Your instructions:
What lines of the data below hold "algorithms"? Show them.

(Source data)
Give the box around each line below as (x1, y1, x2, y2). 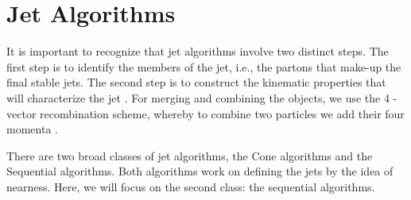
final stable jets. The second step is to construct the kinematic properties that (6, 74, 386, 90)
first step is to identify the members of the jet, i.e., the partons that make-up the (6, 58, 401, 75)
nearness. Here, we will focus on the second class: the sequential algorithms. (6, 178, 375, 194)
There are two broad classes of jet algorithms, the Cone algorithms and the (6, 147, 373, 163)
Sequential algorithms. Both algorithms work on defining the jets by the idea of (6, 163, 394, 179)
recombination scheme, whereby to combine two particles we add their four (40, 105, 405, 121)
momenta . (6, 121, 58, 137)
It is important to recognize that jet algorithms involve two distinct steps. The (6, 43, 389, 60)
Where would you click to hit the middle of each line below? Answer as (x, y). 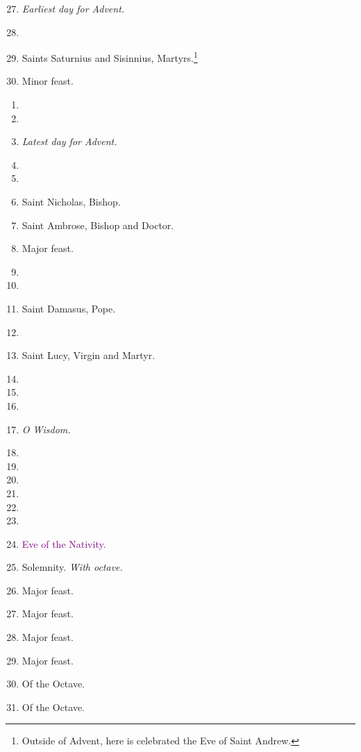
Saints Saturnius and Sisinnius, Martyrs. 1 (110, 57)
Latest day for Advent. (69, 141)
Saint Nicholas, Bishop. (71, 201)
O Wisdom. (46, 429)
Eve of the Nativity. (64, 543)
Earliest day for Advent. (73, 8)
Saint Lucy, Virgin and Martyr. (89, 355)
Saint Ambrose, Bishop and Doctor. (98, 225)
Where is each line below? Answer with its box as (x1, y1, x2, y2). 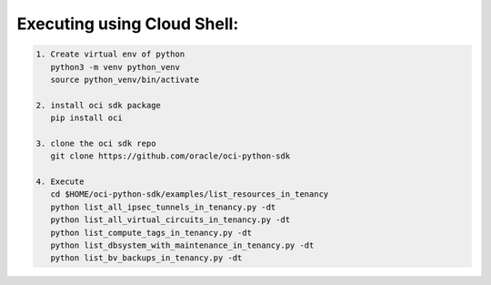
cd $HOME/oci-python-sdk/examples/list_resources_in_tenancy (50, 189, 329, 199)
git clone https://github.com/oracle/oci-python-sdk (50, 151, 291, 161)
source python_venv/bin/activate (50, 74, 200, 85)
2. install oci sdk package (35, 100, 161, 110)
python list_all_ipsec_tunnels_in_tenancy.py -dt (50, 201, 276, 212)
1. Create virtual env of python (35, 49, 185, 59)
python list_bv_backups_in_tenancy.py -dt (50, 253, 243, 263)
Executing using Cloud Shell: (16, 14, 239, 34)
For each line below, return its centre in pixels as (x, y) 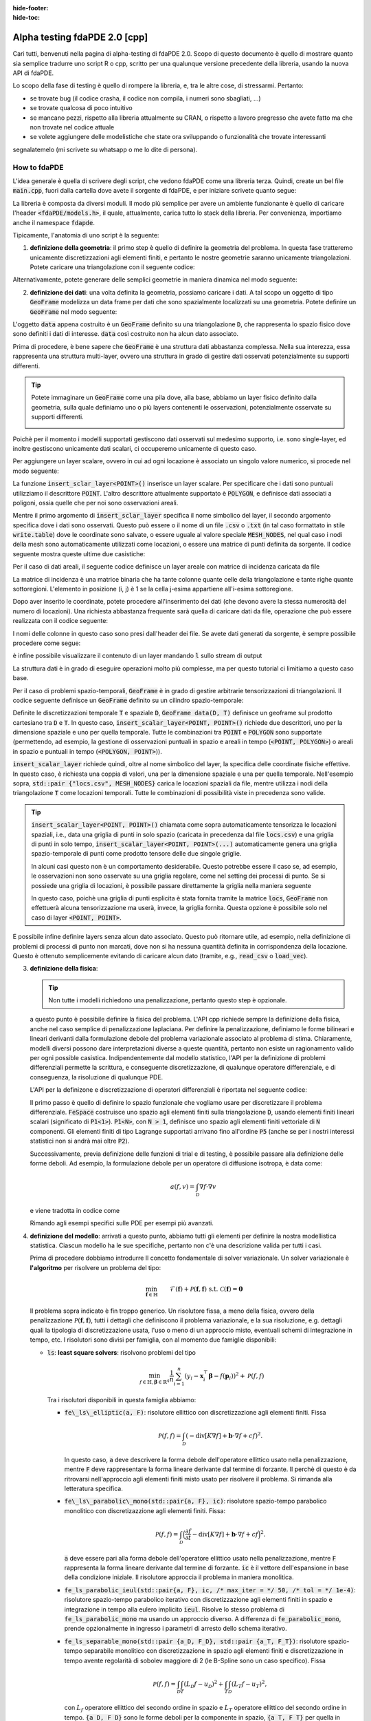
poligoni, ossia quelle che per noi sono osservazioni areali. (95, 503)
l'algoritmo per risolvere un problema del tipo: (95, 1267)
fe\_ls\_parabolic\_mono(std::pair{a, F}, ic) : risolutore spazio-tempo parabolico (195, 1501)
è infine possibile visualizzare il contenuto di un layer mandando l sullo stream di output (137, 656)
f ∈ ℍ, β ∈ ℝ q (155, 1381)
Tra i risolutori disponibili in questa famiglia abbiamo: (122, 1400)
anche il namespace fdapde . (54, 222)
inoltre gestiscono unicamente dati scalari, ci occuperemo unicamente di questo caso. (135, 448)

Reply:
nearness. Here, we will focus on the second class: the sequential algorithms. (6, 178, 375, 194)
There are two broad classes of jet algorithms, the Cone algorithms and the (6, 147, 373, 163)
Sequential algorithms. Both algorithms work on defining the jets by the idea of (6, 163, 394, 179)
It is important to recognize that jet algorithms involve two distinct steps. The (6, 43, 389, 60)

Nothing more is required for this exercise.